I mean, you have to understand that a scene like this wasn’t something new to me.
Other Scenes Like This
One time one of my nephews had brought a girl back to meet the family. He turned in quickly to park under a tree. It was at night, so it was dark, he had his headlights on, and as he turned in, his headlights illuminated the gutted body of a deer that happened to be hanging in that three at that time. The girl shrieked in utter horror and was shook up for the rest of the night. The whole family, including my nephew, has never let her live that down.
Another time the guys went out on a hunting trip. The next morning, my sister got up and stumbled her way into the bathroom, only to find the floor smeared with blood and mud. Stiffened lanky long legs, muddy hooves, fur, and antlers were jutting up at various angles out of the bathtub, and a dead glazed eye peered up at her when she leaned to look in.
Who needs coffee when you can wake up to that in the morning?
We found something like this in there once or twice, too.
Yeah, so, for me, a dead chicken was nothing new. But to be sitting in a high chair like that… all it needed to complete the ensemble was a bib around it’s neck. So I babbled whatever excuses I could think of to my husband while a myriad of thoughts ran through my head. I also started to feel a slight hostility towards my family for having left this here to be found, because it didn’t help at all with the situation I had with my husband.
I walked my husband back up to the car, then went back in the house to hunt down my brother-in-law. Without preamble, I asked, “Why is there a dead chicken sitting in a high chair behind your house?!”
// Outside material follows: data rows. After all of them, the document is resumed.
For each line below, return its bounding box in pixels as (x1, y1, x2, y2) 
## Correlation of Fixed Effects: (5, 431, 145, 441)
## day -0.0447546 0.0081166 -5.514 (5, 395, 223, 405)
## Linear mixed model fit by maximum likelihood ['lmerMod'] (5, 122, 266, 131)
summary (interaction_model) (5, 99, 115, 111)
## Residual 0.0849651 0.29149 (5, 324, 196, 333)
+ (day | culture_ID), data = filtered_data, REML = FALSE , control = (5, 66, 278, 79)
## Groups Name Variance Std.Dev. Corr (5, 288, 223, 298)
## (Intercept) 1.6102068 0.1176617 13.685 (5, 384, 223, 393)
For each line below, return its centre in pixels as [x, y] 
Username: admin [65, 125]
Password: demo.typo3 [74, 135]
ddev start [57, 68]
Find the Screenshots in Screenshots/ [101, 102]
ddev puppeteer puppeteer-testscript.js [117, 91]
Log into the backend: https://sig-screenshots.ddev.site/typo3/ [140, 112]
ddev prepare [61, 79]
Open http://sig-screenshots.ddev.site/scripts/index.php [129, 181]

“A what?” He mumbled. “Oh, I, uh, that. I was, I found it, a raccoon, you know, I meant to get rid of it, but…”
He was mumbling and slurring his words, so I knew he had been taking a lot of medication of some sort. Probably pain pills. For his back. You know.
“So you just thought you would set it up in a high chair nice and pretty until you thought to get rid of it?" I said, somewhat exasperated. "You just shocked the shit out of my husband!”
“I was, well…” and then he laughed. “I was, well, I’m sorry!” he said, and kept laughing.
I started smiling too. But I see the humor in everything. Yeah, it was horrifying. Horrifyingly ridiculous. A dead chicken in a high chair. Really? The dinner table in Texas Chainsaw Massacre Flashed through my mind once again.
This is my family. What can I do? So I smirked, and really couldn’t hold to my husband's reaction about the scene in the back yard. I mean, how could I? Out here, this was normal life.
I expect it's hard to define what truly normal is for most people.
These, and other experiences, are what lead me to becoming a Veterinary Technician. I wanted to help animals. But that's a whole other story.